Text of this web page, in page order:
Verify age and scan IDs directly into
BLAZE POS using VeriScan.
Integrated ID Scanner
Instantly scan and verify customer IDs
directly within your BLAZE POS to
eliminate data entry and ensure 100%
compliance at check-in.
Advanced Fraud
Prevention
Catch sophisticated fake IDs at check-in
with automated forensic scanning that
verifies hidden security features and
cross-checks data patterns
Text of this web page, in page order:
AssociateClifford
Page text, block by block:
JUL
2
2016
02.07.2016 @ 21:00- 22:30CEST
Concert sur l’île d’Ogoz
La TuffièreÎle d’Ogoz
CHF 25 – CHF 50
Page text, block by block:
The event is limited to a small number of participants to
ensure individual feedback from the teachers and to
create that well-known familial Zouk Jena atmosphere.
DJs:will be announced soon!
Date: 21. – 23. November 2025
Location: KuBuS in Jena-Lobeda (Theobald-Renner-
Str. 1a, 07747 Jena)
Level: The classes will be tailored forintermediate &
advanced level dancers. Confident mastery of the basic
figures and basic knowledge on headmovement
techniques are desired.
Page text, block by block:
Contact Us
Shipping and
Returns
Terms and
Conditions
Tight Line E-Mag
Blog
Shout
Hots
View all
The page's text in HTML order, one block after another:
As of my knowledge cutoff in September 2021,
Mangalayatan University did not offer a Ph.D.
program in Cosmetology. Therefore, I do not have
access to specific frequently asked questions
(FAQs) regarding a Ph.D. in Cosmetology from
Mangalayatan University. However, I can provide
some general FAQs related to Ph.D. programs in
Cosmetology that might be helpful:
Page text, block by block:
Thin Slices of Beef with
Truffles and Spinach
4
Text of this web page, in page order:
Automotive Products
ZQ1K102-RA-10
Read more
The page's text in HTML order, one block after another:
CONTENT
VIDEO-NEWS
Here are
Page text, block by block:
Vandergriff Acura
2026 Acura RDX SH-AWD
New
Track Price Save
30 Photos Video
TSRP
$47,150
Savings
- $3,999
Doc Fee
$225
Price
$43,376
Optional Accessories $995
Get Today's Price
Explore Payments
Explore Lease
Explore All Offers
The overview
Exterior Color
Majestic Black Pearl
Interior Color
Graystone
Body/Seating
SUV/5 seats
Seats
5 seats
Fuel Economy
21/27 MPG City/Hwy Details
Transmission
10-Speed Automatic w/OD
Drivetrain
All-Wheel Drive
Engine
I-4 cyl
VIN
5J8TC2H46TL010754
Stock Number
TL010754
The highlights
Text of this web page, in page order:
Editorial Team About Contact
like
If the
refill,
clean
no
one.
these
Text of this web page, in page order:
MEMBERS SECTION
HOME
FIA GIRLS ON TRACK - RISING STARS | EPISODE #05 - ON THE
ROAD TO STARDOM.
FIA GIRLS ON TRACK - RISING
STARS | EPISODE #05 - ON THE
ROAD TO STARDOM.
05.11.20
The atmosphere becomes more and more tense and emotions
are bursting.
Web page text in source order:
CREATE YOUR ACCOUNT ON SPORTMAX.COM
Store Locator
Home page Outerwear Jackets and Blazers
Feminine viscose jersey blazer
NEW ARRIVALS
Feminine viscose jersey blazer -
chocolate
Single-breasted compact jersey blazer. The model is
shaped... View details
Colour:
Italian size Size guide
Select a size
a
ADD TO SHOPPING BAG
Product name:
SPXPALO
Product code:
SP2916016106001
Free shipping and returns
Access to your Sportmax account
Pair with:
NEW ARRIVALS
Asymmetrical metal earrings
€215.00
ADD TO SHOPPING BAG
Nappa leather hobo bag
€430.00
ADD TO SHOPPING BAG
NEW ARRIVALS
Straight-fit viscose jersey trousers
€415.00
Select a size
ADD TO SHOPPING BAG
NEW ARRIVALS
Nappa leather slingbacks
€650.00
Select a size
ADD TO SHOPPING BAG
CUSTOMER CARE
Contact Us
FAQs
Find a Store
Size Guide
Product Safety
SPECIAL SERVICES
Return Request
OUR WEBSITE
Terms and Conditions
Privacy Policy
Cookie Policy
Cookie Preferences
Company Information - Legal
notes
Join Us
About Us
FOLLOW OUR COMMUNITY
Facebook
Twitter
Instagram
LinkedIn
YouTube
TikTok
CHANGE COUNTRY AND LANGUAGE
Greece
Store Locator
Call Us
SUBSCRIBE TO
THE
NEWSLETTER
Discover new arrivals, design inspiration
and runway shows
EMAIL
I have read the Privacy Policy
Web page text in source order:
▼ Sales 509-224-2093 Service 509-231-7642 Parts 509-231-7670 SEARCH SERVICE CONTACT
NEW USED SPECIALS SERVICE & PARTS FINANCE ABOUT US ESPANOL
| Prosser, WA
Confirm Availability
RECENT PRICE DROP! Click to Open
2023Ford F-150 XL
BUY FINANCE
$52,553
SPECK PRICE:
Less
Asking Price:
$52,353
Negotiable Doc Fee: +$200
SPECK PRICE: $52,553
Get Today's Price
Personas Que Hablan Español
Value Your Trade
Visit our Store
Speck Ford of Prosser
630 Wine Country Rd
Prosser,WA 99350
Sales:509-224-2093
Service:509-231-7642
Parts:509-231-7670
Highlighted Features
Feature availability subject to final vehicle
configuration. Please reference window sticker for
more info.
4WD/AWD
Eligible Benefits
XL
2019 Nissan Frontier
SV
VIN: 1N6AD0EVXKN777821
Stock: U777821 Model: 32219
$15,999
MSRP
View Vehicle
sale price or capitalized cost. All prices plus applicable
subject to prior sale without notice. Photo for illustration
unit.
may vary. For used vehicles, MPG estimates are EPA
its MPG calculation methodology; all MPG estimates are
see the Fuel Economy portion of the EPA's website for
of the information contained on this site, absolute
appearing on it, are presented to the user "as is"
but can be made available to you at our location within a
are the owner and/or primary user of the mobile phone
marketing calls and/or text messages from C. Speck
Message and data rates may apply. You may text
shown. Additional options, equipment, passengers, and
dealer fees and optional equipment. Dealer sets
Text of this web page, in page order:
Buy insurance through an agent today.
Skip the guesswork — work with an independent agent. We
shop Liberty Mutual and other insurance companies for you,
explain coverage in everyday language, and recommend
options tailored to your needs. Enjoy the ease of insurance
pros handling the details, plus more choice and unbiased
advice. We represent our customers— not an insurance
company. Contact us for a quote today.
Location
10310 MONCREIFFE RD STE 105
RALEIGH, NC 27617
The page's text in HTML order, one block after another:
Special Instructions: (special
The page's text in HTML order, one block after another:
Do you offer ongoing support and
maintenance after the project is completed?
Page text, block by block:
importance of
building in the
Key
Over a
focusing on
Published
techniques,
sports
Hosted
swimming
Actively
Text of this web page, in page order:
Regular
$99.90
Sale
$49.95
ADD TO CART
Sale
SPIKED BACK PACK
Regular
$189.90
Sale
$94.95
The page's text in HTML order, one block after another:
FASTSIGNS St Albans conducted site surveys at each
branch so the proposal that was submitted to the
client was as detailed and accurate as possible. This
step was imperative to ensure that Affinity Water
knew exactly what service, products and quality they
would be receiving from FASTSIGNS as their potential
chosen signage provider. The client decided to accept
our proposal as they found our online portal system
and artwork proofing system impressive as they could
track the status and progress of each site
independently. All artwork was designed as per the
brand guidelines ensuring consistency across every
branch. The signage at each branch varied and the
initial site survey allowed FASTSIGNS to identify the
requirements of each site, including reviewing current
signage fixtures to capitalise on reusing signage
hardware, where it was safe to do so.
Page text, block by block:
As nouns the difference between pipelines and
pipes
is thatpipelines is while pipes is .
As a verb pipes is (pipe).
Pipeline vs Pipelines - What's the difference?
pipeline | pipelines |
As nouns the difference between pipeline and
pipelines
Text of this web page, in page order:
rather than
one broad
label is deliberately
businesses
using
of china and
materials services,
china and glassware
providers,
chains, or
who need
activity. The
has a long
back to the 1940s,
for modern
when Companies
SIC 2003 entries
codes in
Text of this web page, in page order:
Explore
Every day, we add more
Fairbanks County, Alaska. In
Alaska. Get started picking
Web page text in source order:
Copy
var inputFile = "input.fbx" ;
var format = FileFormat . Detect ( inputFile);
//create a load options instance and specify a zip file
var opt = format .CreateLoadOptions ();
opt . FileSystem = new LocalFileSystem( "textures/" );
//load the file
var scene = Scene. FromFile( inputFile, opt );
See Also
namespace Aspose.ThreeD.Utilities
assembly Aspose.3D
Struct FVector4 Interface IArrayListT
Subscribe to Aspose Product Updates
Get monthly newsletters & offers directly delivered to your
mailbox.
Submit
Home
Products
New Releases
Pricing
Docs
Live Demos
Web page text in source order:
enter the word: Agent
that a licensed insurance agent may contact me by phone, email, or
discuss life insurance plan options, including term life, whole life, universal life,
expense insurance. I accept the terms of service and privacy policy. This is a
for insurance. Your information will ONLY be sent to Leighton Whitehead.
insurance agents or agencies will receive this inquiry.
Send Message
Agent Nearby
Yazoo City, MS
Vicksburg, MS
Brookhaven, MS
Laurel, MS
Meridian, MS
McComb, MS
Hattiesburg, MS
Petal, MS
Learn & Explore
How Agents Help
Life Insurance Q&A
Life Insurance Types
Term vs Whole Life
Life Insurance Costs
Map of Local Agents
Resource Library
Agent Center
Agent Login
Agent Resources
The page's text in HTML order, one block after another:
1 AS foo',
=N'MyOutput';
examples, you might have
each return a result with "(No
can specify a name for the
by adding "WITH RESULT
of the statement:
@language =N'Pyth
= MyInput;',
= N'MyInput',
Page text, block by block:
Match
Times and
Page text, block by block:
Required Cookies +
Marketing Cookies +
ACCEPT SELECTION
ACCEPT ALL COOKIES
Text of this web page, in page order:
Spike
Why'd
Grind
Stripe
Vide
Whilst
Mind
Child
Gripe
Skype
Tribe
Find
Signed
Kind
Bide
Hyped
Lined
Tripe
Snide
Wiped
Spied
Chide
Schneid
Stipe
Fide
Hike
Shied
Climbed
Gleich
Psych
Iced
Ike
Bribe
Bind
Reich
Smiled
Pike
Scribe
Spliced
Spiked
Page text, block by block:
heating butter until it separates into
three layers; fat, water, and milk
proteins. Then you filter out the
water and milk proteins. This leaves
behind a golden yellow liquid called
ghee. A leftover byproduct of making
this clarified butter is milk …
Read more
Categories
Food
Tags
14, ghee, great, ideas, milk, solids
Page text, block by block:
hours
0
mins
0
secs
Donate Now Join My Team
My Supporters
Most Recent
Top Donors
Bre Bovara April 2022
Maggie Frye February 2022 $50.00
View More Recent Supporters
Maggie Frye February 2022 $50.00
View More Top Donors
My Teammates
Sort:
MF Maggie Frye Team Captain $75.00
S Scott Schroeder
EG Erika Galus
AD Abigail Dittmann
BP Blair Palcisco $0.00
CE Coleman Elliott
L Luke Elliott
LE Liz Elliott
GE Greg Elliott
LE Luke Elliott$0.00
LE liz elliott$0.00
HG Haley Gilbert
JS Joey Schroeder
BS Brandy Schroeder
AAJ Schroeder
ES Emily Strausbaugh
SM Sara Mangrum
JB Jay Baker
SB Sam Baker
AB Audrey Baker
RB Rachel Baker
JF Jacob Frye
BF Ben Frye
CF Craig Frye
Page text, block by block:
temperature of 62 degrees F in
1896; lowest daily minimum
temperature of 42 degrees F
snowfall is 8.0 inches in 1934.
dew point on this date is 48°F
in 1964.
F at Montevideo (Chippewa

- - - - - - -

- [EXERCISE AIM]:
When a line in the data above contains the string "EPISODE", copy that line.

- [TASK RESULT]:
FIA GIRLS ON TRACK - RISING STARS | EPISODE #05 - ON THE
STARS | EPISODE #05 - ON THE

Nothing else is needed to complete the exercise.